O experimento foi conduzido na zona rural do município de Campo Magro (25º22'S, 49º27'O, 940 m de altitude), Região Metropolitana de Curitiba, onde o clima é considerado subtropical úmido meso-térmico. O solo da área experimental é classificado como cambissolo háplico (Embrapa, 1999). Para a análise das características químicas procedeu-se a amostragem do solo, na profundidade de 0-20 cm, conforme Comissão de Química e Fertilidade do Solo de RS e SC (2004). A amostra foi analisada segundo metodologia de Pavan et al. (1992) e apresentou: pH CaCl2= 4,90; Al3+= 0,10 cmolc dm-3; H+ + Al+3= 11,38 cmolc dm-3; Ca+2= 3,70 cmolc dm-3; Mg+2= 1,70 cmolc dm-3; K+= 0,18 cmolc dm-3; P= 9,10 mg dm-3; C= 19,0 g dm-3; saturação de bases de 49% e teor de argila de 65 g kg-1. A correção da fertilidade e da acidez da área foi feita com base na recomendação de adubação e calagem do IAC (1997) para a cultura da menta. Foram aplicados 20 kg ha-1 de N, 40 kg ha-1 de P2O5, 60 kg ha-1 de K2O e 2,4 t ha-1 de calcário tipo Filler (PRNT 100%), para elevar o índice V para 70%. A adubação de cobertura foi realizada com 30 kg ha-1 de N aos 30 dias após o plantio. A segunda adubação foi realizada com 30 kg ha-1 de N e 30 kg ha-1 de K2O, misturados e aplicados em toda a área, 21 dias após a primeira colheita. Antes do plantio os fertilizantes (uréia, super triplo e cloreto de potássio) e o calcário (tipo filler) foram incorporados por operação de gradagem.

Os genótipos avaliados pertencem às espécies M. arvensis, M. x piperita e Mentha spp. (Tabela 1). As mudas foram produzidas por estaquia herbácea de caule apresentando um comprimento médio de 10 cm, com um par de folhas cortadas pela metade. O plantio foi feito em substrato contendo 50% de areia e 50% de Plantmax® hortaliças, permanecendo cerca de 30 dias em bandejas de isopor com 288 células, mantidas em câmara de nebulização intermitente, controlada por temporizador com intervalo de rega fixo. A programação utilizada para a nebulização foi das 8 às 17 h, com irrigação de 15 s a cada 15 min; das 17 às 23 h, com irrigação de 15 s a cada uma hora e; das 23 às 8 h, com irrigação de 15 s a cada 3 h, por um período de 15 dias.

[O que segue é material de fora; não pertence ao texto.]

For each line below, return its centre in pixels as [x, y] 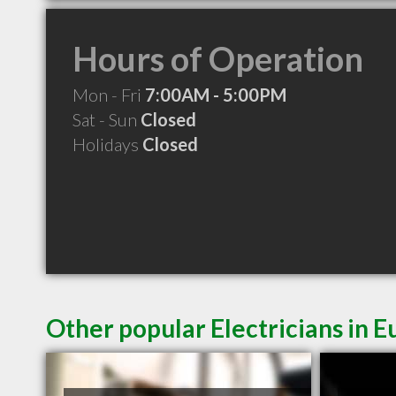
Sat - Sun [107, 119]
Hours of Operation [218, 58]
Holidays [107, 144]
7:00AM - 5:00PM [216, 95]
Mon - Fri [109, 95]
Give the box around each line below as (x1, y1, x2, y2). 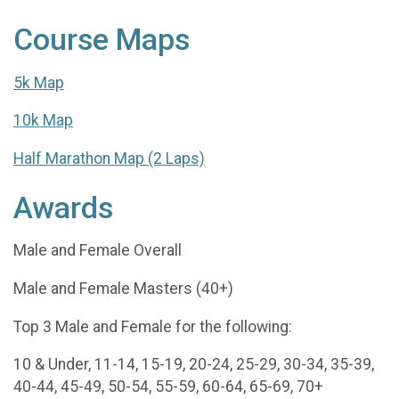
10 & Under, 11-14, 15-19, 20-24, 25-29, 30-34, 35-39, (13, 355, 374, 374)
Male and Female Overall (13, 241, 182, 260)
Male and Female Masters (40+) (13, 279, 233, 297)
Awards (13, 190, 113, 225)
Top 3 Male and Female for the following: (13, 317, 292, 336)
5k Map (13, 73, 64, 92)
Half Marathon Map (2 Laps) (13, 149, 205, 167)
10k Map (13, 111, 73, 130)
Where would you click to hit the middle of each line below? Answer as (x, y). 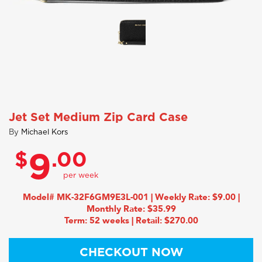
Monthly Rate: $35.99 (131, 209)
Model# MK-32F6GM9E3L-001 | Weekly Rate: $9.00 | (131, 197)
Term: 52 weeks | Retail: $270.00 (131, 220)
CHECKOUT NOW (131, 253)
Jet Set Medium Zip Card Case (98, 118)
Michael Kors (44, 132)
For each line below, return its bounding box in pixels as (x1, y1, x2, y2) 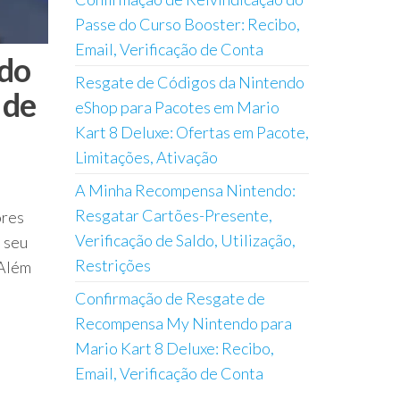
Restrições (74, 255, 151, 275)
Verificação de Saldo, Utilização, (74, 230, 296, 250)
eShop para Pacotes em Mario (74, 97, 279, 117)
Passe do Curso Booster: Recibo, (74, 14, 300, 34)
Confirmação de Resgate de (74, 288, 265, 308)
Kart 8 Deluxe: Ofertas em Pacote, (74, 122, 309, 142)
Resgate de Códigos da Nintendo (74, 72, 304, 92)
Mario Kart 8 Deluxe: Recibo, (74, 338, 274, 358)
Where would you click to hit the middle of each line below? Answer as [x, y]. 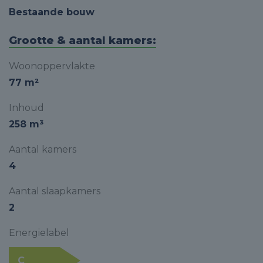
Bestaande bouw [52, 12]
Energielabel [39, 233]
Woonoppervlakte [52, 66]
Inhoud [26, 108]
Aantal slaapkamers [55, 191]
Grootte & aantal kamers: [82, 41]
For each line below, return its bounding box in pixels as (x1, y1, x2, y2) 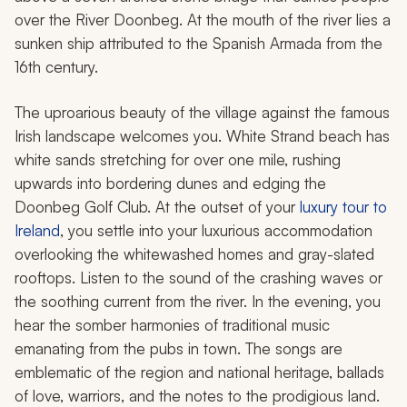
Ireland (15, 221, 60, 241)
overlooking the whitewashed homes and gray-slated (15, 244, 374, 264)
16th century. (15, 57, 98, 77)
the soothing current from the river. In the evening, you (15, 292, 381, 312)
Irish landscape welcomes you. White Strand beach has (15, 126, 390, 146)
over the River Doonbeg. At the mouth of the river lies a (15, 10, 391, 30)
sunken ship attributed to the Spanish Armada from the (15, 34, 382, 54)
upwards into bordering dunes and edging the (15, 174, 326, 194)
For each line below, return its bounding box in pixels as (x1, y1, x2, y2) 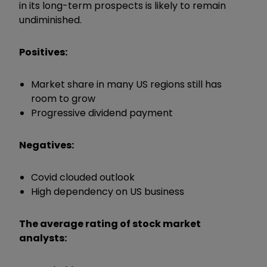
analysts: (19, 231, 67, 245)
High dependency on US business (31, 184, 187, 198)
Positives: (19, 45, 69, 59)
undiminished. (19, 13, 84, 27)
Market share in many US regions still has (31, 77, 222, 91)
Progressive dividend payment (31, 105, 175, 120)
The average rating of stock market (19, 216, 201, 231)
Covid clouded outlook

O bico nebulizador empregado apresenta vazão de 48 L h-1. O sombrite da câmara de nebulização é feito por manta termo-refletora Aluminet® (Polysack®).

 

 

O experimento foi implantado em 13 e 14 de outubro de 2006 a campo, com espaçamento de 0,50 m entre linhas e 0,45 m entre plantas, em parcelas de 9,0 m2 com 40 plantas cada. De cada parcela experimental foram avaliadas seis plantas. O delineamento experimental foi em blocos casualizados com três repetições. Durante os seis meses de cultivo, a irrigação foi realizada em dias alternados e o controle de plantas daninhas com capinas semanais. Houve incidência de ferrugem da menta (Puccinia menthae) nos genótipos de M. arvensis, sendo realizado o tratamento fitossanitário preventivo com calda bordalesa no segundo ciclo de cultivo (rebrota). A calda bordalesa foi preparada no mesmo dia da aplicação (0,1% Cu2SO4 + 0,1% CaO), sendo aplicados duas vezes por semana a partir da rebrota da primeira colheita; utilizou-se um pulverizador manual costal de 20 litros.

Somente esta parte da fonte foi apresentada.